> _Data for review_
————
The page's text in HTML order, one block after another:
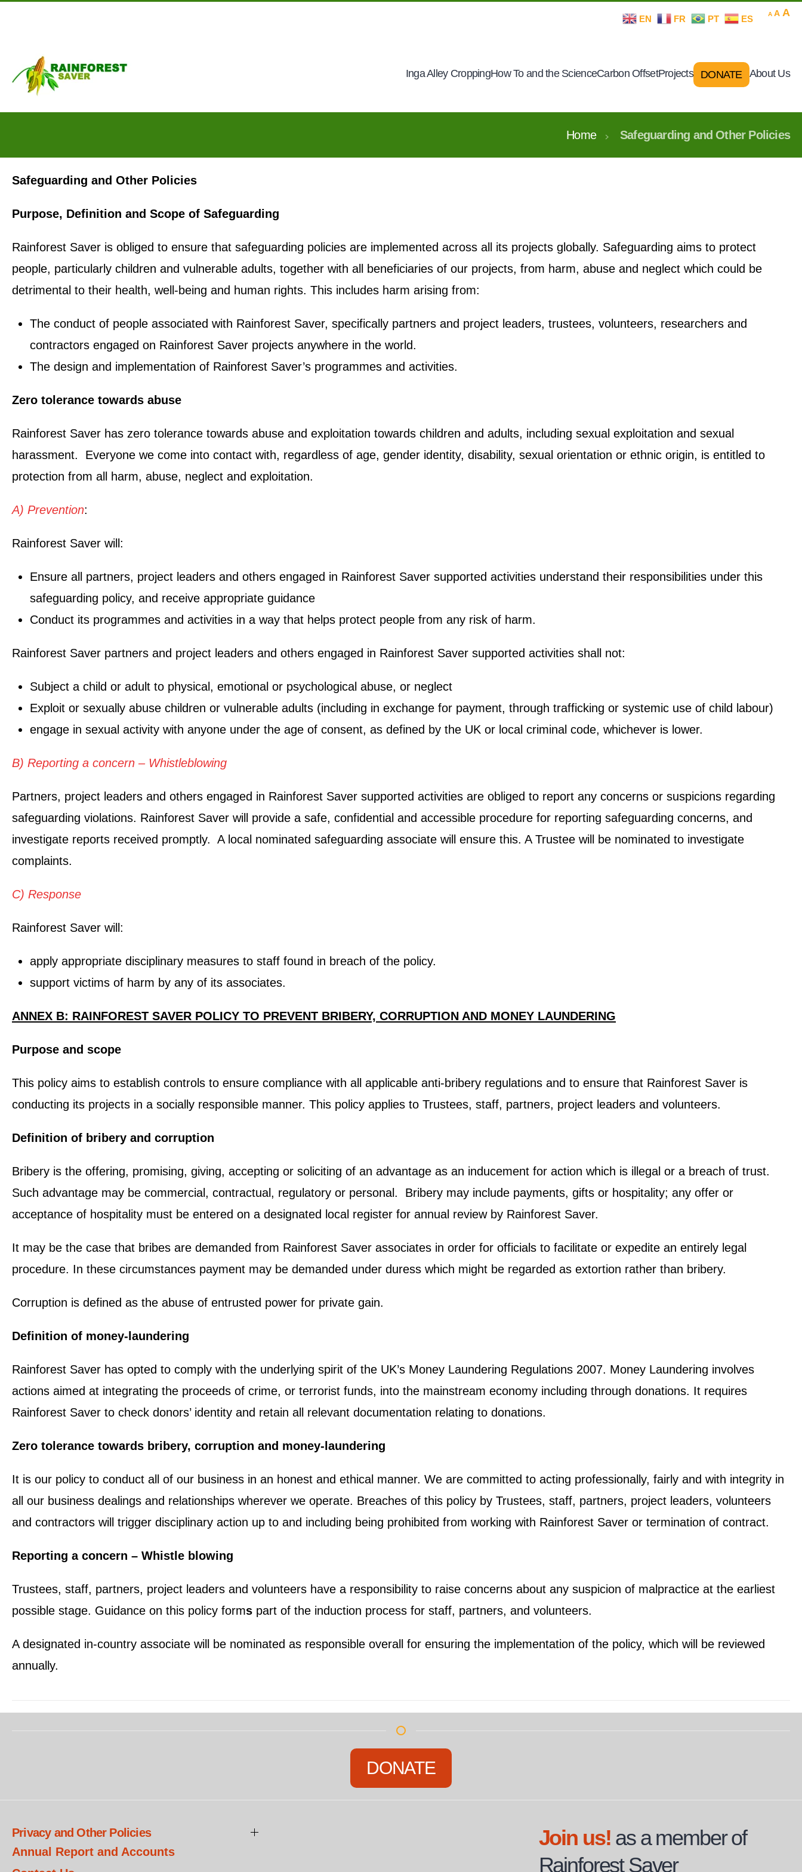
EN FR PT ES A
font
A Reset
A
Inga Alley CroppingHow To and the ScienceCarbon OffsetProjects DONATE About Us
Home Safeguarding and Other Policies
Safeguarding and Other Policies
Purpose, Definition and Scope of Safeguarding
Rainforest Saver is obliged to ensure that safeguarding policies are implemented across all its projects globally. Safeguarding aims to protect
people, particularly children and vulnerable adults, together with all beneficiaries of our projects, from harm, abuse and neglect which could be
detrimental to their health, well-being and human rights. This includes harm arising from:
The conduct of people associated with Rainforest Saver, specifically partners and project leaders, trustees, volunteers, researchers and
contractors engaged on Rainforest Saver projects anywhere in the world.
The design and implementation of Rainforest Saver’s programmes and activities.
Zero tolerance towards abuse
Rainforest Saver has zero tolerance towards abuse and exploitation towards children and adults, including sexual exploitation and sexual
harassment. Everyone we come into contact with, regardless of age, gender identity, disability, sexual orientation or ethnic origin, is entitled to
protection from all harm, abuse, neglect and exploitation.
A) Prevention:
Rainforest Saver will:
Ensure all partners, project leaders and others engaged in Rainforest Saver supported activities understand their responsibilities under this
safeguarding policy, and receive appropriate guidance
Conduct its programmes and activities in a way that helps protect people from any risk of harm.
Rainforest Saver partners and project leaders and others engaged in Rainforest Saver supported activities shall not:
Subject a child or adult to physical, emotional or psychological abuse, or neglect
Exploit or sexually abuse children or vulnerable adults (including in exchange for payment, through trafficking or systemic use of child labour)
engage in sexual activity with anyone under the age of consent, as defined by the UK or local criminal code, whichever is lower.
B) Reporting a concern – Whistleblowing
Partners, project leaders and others engaged in Rainforest Saver supported activities are obliged to report any concerns or suspicions regarding
safeguarding violations. Rainforest Saver will provide a safe, confidential and accessible procedure for reporting safeguarding concerns, and
investigate reports received promptly. A local nominated safeguarding associate will ensure this. A Trustee will be nominated to investigate
complaints.
C) Response
Rainforest Saver will:
apply appropriate disciplinary measures to staff found in breach of the policy.
support victims of harm by any of its associates.
ANNEX B: RAINFOREST SAVER POLICY TO PREVENT BRIBERY, CORRUPTION AND MONEY LAUNDERING
Purpose and scope
This policy aims to establish controls to ensure compliance with all applicable anti-bribery regulations and to ensure that Rainforest Saver is
conducting its projects in a socially responsible manner. This policy applies to Trustees, staff, partners, project leaders and volunteers.
Definition of bribery and corruption
Bribery is the offering, promising, giving, accepting or soliciting of an advantage as an inducement for action which is illegal or a breach of trust.
Such advantage may be commercial, contractual, regulatory or personal. Bribery may include payments, gifts or hospitality; any offer or
acceptance of hospitality must be entered on a designated local register for annual review by Rainforest Saver.
It may be the case that bribes are demanded from Rainforest Saver associates in order for officials to facilitate or expedite an entirely legal
procedure. In these circumstances payment may be demanded under duress which might be regarded as extortion rather than bribery.
Corruption is defined as the abuse of entrusted power for private gain.
Definition of money-laundering
Rainforest Saver has opted to comply with the underlying spirit of the UK’s Money Laundering Regulations 2007. Money Laundering involves
actions aimed at integrating the proceeds of crime, or terrorist funds, into the mainstream economy including through donations. It requires
Rainforest Saver to check donors’ identity and retain all relevant documentation relating to donations.
Zero tolerance towards bribery, corruption and money-laundering
It is our policy to conduct all of our business in an honest and ethical manner. We are committed to acting professionally, fairly and with integrity in
all our business dealings and relationships wherever we operate. Breaches of this policy by Trustees, staff, partners, project leaders, volunteers
and contractors will trigger disciplinary action up to and including being prohibited from working with Rainforest Saver or termination of contract.
Reporting a concern – Whistle blowing
Trustees, staff, partners, project leaders and volunteers have a responsibility to raise concerns about any suspicion of malpractice at the earliest
possible stage. Guidance on this policy forms part of the induction process for staff, partners, and volunteers.
A designated in-country associate will be nominated as responsible overall for ensuring the implementation of the policy, which will be reviewed
annually.
DONATE
Privacy and Other Policies
Annual Report and Accounts
Join us! as a member of
Rainforest Saver
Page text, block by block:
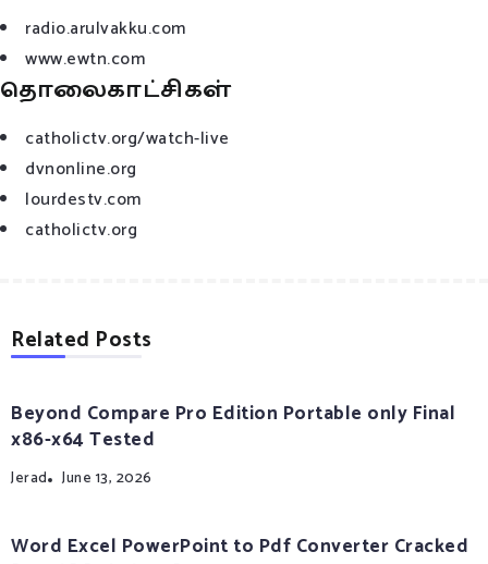
radio.arulvakku.com
www.ewtn.com
தொலைகாட்சிகள்
catholictv.org/watch-live
dvnonline.org
lourdestv.com
catholictv.org
Related Posts
Beyond Compare Pro Edition Portable only Final
x86-x64 Tested
Jerad June 13, 2026
Word Excel PowerPoint to Pdf Converter Cracked
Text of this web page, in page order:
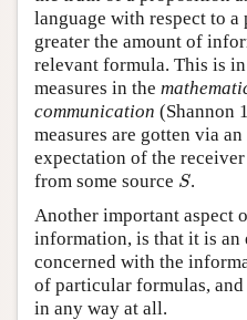
language with respect to
greater the amount of
relevant formula. This is
measures in the
communication (Shannon
measures are gotten via
expectation of the receiver
from some source S
S.
Another important aspect
information, is that it is an
concerned with the
of particular formulas,
in any way at all.
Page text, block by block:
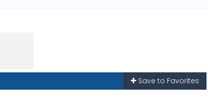
Save to Favorites
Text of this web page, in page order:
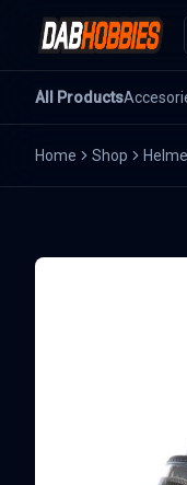
All Products
Home Shop
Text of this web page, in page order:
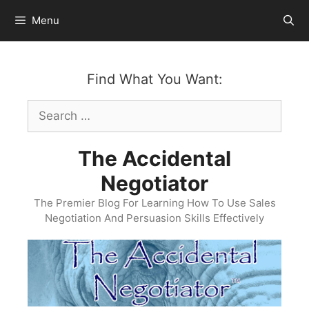
content
Menu
Find What You Want:
Search
for:
The Accidental
Negotiator
The Premier Blog For Learning How To Use Sales
Negotiation And Persuasion Skills Effectively
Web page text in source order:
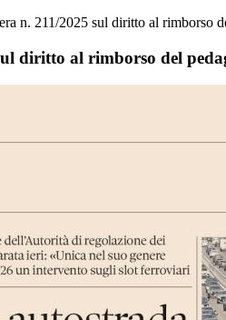
n. 211/2025 sul diritto al rimborso
diritto al rimborso del
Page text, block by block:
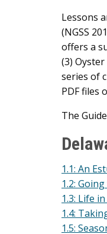
Main
Lessons
(NGSS
offers a
(3)
series of
PDF files
The
1.1: An
1.2:
1.3: Life
1.4:
1.5:
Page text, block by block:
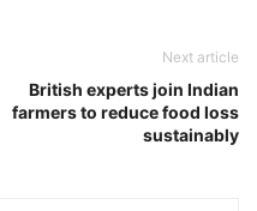
Next article
British experts join Indian
farmers to reduce food loss
sustainably
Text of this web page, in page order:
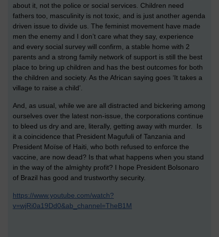
about it, not the police or social services. Children need
fathers too, masculinity is not toxic, and is just another agenda
driven issue to divide us. The feminist movement have made
men the enemy and I don’t care what they say, experience
and every social survey will confirm, a stable home with 2
parents and a strong family network of support is still the best
place to bring up children and has the best outcomes for both
the children and society. As the African saying goes ‘It takes a
village to raise a child’.
And, as usual, while we are all distracted and bickering among
ourselves over the latest non-issue, the corporations continue
to bleed us dry and are, literally, getting away with murder. Is
it a coincidence that President Magufuli of Tanzania and
President Moïse of Haiti, who both refused to enforce the
vaccine, are now dead? Is that what happens when you stand
in the way of the almighty profit? I hope President Bolsonaro
of Brazil has good and trustworthy security.
https://www.youtube.com/watch?
v=wjRi0a19Dd0&ab_channel=TheB1M
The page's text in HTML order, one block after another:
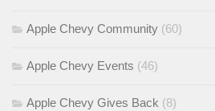
Apple Chevy Community (60)
Apple Chevy Events (46)
Apple Chevy Gives Back (8)
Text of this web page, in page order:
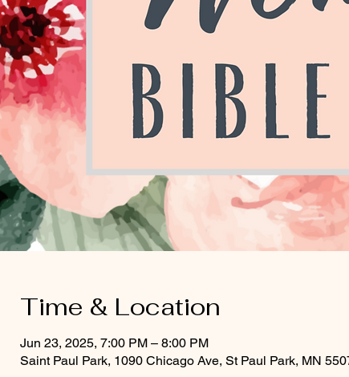
Time & Location
Jun 23, 2025, 7:00 PM – 8:00 PM
Saint Paul Park, 1090 Chicago Ave, St Paul Park, MN
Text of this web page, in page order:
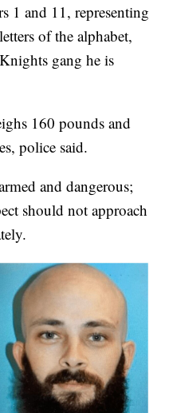
1 and 11, representing
of the alphabet,
gang he is
160 pounds and
police said.
and dangerous;
should not approach
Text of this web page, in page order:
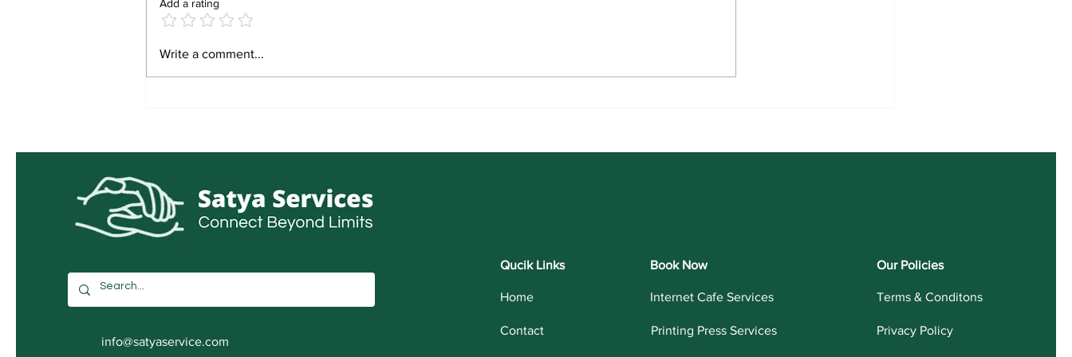
IGNOU जुलाई 2026 प्रवेश
Add a rating
Write a comment...
info@satyaservice.com
Qucik Links
Home
Contact
Book Now
Internet Cafe Services
Printing Press Services
Our Policies
Terms & Conditons
Privacy Policy
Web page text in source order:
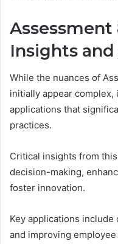
Assessment
Insights
While the nuances of
initially appear
applications that
practices.
Critical insights from
decision-making,
foster innovation.
Key applications
and improving
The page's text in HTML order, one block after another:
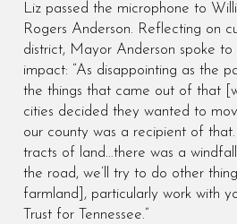
Liz passed the microphone to
Rogers Anderson. Reflecting on
district, Mayor Anderson spoke to
impact: “As disappointing as the
the things that came out of that
cities decided they wanted to
our county was a recipient of
tracts of land…there was a
the road, we’ll try to do other
farmland], particularly work with
Trust for Tennessee.”
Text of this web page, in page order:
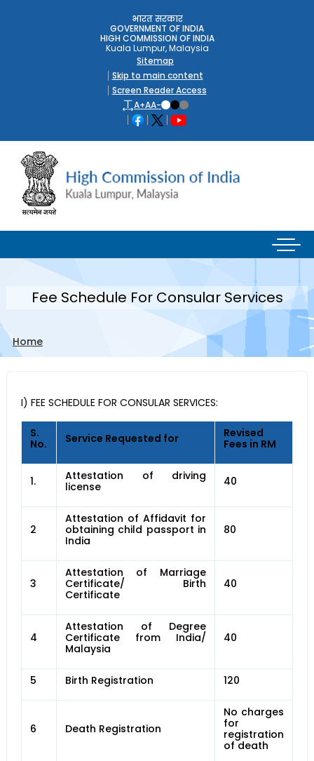
भारत सरकार
GOVERNMENT OF INDIA
HIGH COMMISSION OF INDIA
Kuala Lumpur, Malaysia
Sitemap
Skip to main content
Screen Reader Access
A+AA-
Fee Schedule For Consular Services
Home
I) FEE SCHEDULE FOR CONSULAR SERVICES:
S.
No.
Service Requested for
Revised
Fees in RM
1.
Attestation of driving
license
40
2
Attestation of Affidavit for
obtaining child passport in
India
80
3
Attestation of Marriage
Certificate/ Birth
Certificate
40
4
Attestation of Degree
Certificate from India/
Malaysia
40
5 Birth Registration 120
6 Death Registration
No charges
for
registration
of death
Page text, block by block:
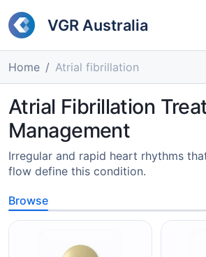
VGR Australia
Home Atrial fibrillation
Atrial Fibrillation
Management
Irregular and rapid heart rhythms
flow define this condition.
Browse
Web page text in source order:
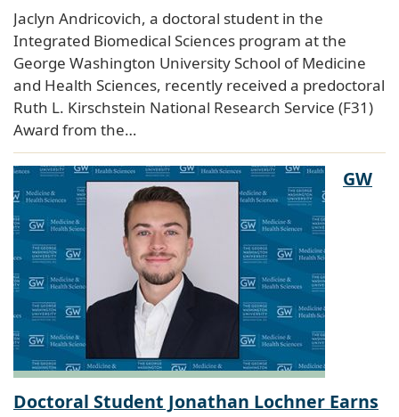
Jaclyn Andricovich, a doctoral student in the
Integrated Biomedical Sciences program at the
George Washington University School of Medicine
and Health Sciences, recently received a predoctoral
Ruth L. Kirschstein National Research Service (F31)
Award from the…
GW
Doctoral Student Jonathan Lochner Earns
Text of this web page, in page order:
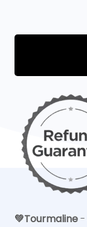
💚Tourmaline-
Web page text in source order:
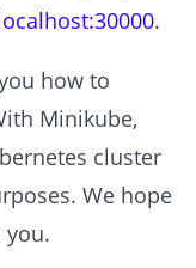
.
how to
Minikube,
cluster
We hope
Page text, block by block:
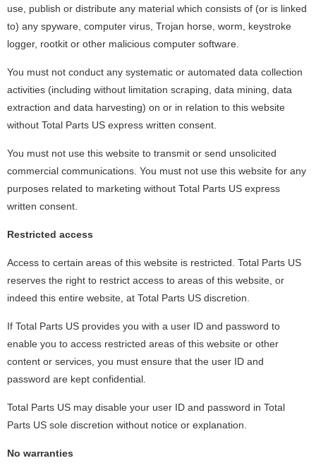
use, publish or distribute any material which consists of (or is linked
to) any spyware, computer virus, Trojan horse, worm, keystroke
logger, rootkit or other malicious computer software.
You must not conduct any systematic or automated data collection
activities (including without limitation scraping, data mining, data
extraction and data harvesting) on or in relation to this website
without Total Parts US express written consent.
You must not use this website to transmit or send unsolicited
commercial communications. You must not use this website for any
purposes related to marketing without Total Parts US express
written consent.
Restricted access
Access to certain areas of this website is restricted. Total Parts US
reserves the right to restrict access to areas of this website, or
indeed this entire website, at Total Parts US discretion.
If Total Parts US provides you with a user ID and password to
enable you to access restricted areas of this website or other
content or services, you must ensure that the user ID and
password are kept confidential.
Total Parts US may disable your user ID and password in Total
Parts US sole discretion without notice or explanation.
No warranties
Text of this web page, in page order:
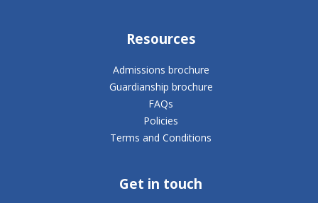
Resources
Admissions brochure
Guardianship brochure
FAQs
Policies
Terms and Conditions
Get in touch
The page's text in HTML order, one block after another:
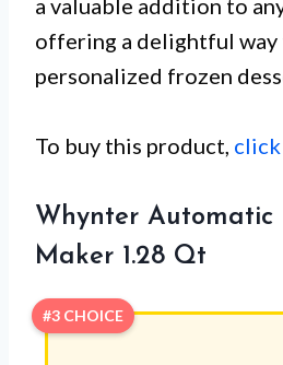
a valuable addition to
offering a delightful way
personalized frozen
To buy this product,
Whynter Automatic
Maker 1.28 Qt
#3 CHOICE
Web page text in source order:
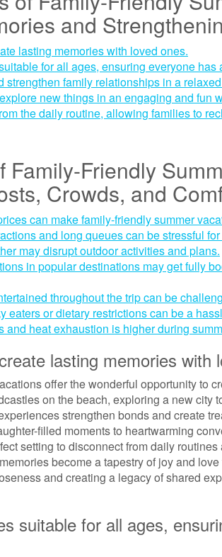
and
lasting memories with loved ones.
for all ages, ensuring everyone has
strengthen family relationships in a
new things in an engaging and fun
the daily routine, allowing families to
Family-Friendly
Crowds, and
can make family-friendly summer
and long queues can be stressful
may disrupt outdoor activities and plans.
in popular destinations may get fully
throughout the trip can be
eaters or dietary restrictions can be a
and heat exhaustion is higher during
lasting memories with
offer the wonderful opportunity to
on the beach, exploring a new city
strengthen bonds and create
filled moments to heartwarming
setting to disconnect from daily
become a tapestry of joy and
and creating a legacy of shared
suitable for all ages,
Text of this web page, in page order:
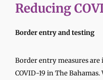
Reducing
Border entry and testing
Border entry measures are
COVID-19 in The
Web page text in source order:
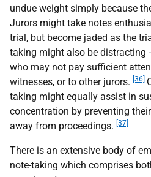
undue weight simply because
Jurors might take notes
trial, but become jaded as the
taking might also be distracting
who may not pay sufficient
witnesses, or to other jurors. [36]
taking might equally assist in
concentration by preventing
away from proceedings. [37]
There is an extensive body of
note-taking which comprises
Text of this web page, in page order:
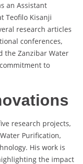
an Assistant
Teofilo Kisanji
research articles
conferences,
the Zanzibar Water
to
research projects,
Purification,
His work is
the impact
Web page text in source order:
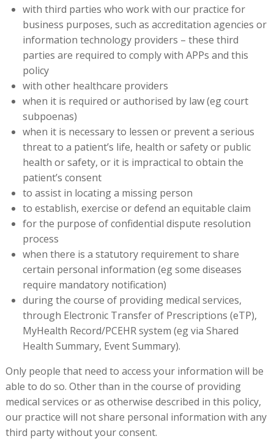
with third parties who work with our practice for
business purposes, such as accreditation agencies or
information technology providers – these third
parties are required to comply with APPs and this
policy
with other healthcare providers
when it is required or authorised by law (eg court
subpoenas)
when it is necessary to lessen or prevent a serious
threat to a patient’s life, health or safety or public
health or safety, or it is impractical to obtain the
patient’s consent
to assist in locating a missing person
to establish, exercise or defend an equitable claim
for the purpose of confidential dispute resolution
process
when there is a statutory requirement to share
certain personal information (eg some diseases
require mandatory notification)
during the course of providing medical services,
through Electronic Transfer of Prescriptions (eTP),
MyHealth Record/PCEHR system (eg via Shared
Health Summary, Event Summary).
Only people that need to access your information will be
able to do so. Other than in the course of providing
medical services or as otherwise described in this policy,
our practice will not share personal information with any
third party without your consent.
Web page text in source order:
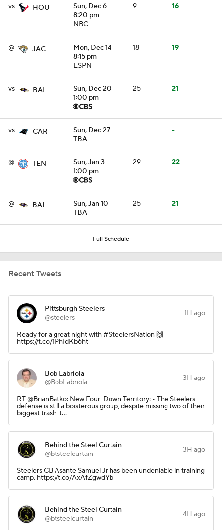
vs HOU
Sun, Dec 6
8:20 pm
NBC
9 16
@ JAC
Mon, Dec 14
8:15 pm
ESPN
18 19
vs BAL
Sun, Dec 20
1:00 pm
25 21
vs CAR
Sun, Dec 27
TBA
- -
@ TEN
Sun, Jan 3
1:00 pm
29 22
@ BAL
Sun, Jan 10
TBA
25 21
Full Schedule
Recent Tweets
Pittsburgh Steelers
@steelers
1H ago
Ready for a great night with #SteelersNation 🙌
https://t.co/1PhIdKb6ht
Bob Labriola
@BobLabriola
3H ago
RT @BrianBatko: New Four-Down Territory: • The Steelers
defense is still a boisterous group, despite missing two of their
biggest trash-t…
Behind the Steel Curtain
@btsteelcurtain
3H ago
Steelers CB Asante Samuel Jr has been undeniable in training
camp. https://t.co/AxAfZgwdYb
Behind the Steel Curtain
@btsteelcurtain
4H ago
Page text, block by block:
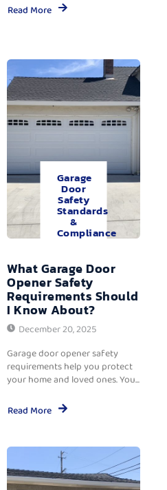
Read More
Garage
Door
Safety
Standards
&
Compliance
What Garage Door
Opener Safety
Requirements Should
I Know About?
December 20, 2025
Garage door opener safety
requirements help you protect
your home and loved ones. You...
Read More
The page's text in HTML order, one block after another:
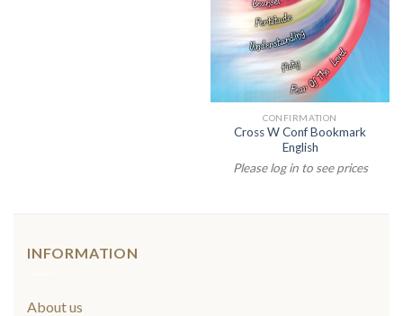
CONFIRMATION
Cross W Conf Bookmark
English
Please log in to see prices
INFORMATION
About us
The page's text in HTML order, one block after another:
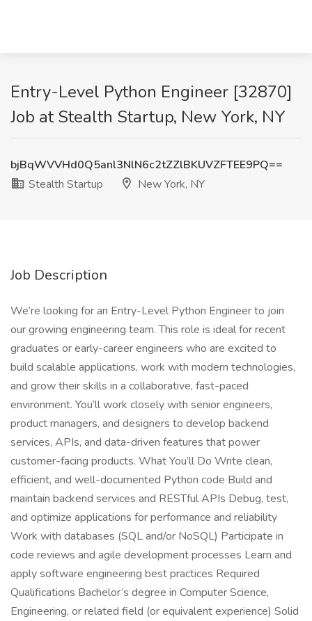
Entry-Level Python Engineer [32870]
Job at Stealth Startup, New York, NY
bjBqWVVHd0Q5anl3NlN6c2tZZlBKUVZFTEE9PQ==
Stealth Startup
New York, NY
Job Description
We’re looking for an Entry-Level Python Engineer to join
our growing engineering team. This role is ideal for recent
graduates or early-career engineers who are excited to
build scalable applications, work with modern technologies,
and grow their skills in a collaborative, fast-paced
environment. You’ll work closely with senior engineers,
product managers, and designers to develop backend
services, APIs, and data-driven features that power
customer-facing products. What You’ll Do Write clean,
efficient, and well-documented Python code Build and
maintain backend services and RESTful APIs Debug, test,
and optimize applications for performance and reliability
Work with databases (SQL and/or NoSQL) Participate in
code reviews and agile development processes Learn and
apply software engineering best practices Required
Qualifications Bachelor’s degree in Computer Science,
Engineering, or related field (or equivalent experience) Solid
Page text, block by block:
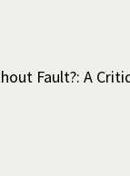
Fault?: A
————
> _Action item_
Through the line containing "Rainforest Saver partners" and no further, restate the data above word for word from its first line, leaving out pictures.

> _Output for this exercise_
The page's text in HTML order, one block after another:
EN FR PT ES A
font
A Reset
A
Inga Alley CroppingHow To and the ScienceCarbon OffsetProjects DONATE About Us
Home Safeguarding and Other Policies
Safeguarding and Other Policies
Purpose, Definition and Scope of Safeguarding
Rainforest Saver is obliged to ensure that safeguarding policies are implemented across all its projects globally. Safeguarding aims to protect
people, particularly children and vulnerable adults, together with all beneficiaries of our projects, from harm, abuse and neglect which could be
detrimental to their health, well-being and human rights. This includes harm arising from:
The conduct of people associated with Rainforest Saver, specifically partners and project leaders, trustees, volunteers, researchers and
contractors engaged on Rainforest Saver projects anywhere in the world.
The design and implementation of Rainforest Saver’s programmes and activities.
Zero tolerance towards abuse
Rainforest Saver has zero tolerance towards abuse and exploitation towards children and adults, including sexual exploitation and sexual
harassment. Everyone we come into contact with, regardless of age, gender identity, disability, sexual orientation or ethnic origin, is entitled to
protection from all harm, abuse, neglect and exploitation.
A) Prevention:
Rainforest Saver will:
Ensure all partners, project leaders and others engaged in Rainforest Saver supported activities understand their responsibilities under this
safeguarding policy, and receive appropriate guidance
Conduct its programmes and activities in a way that helps protect people from any risk of harm.
Rainforest Saver partners and project leaders and others engaged in Rainforest Saver supported activities shall not:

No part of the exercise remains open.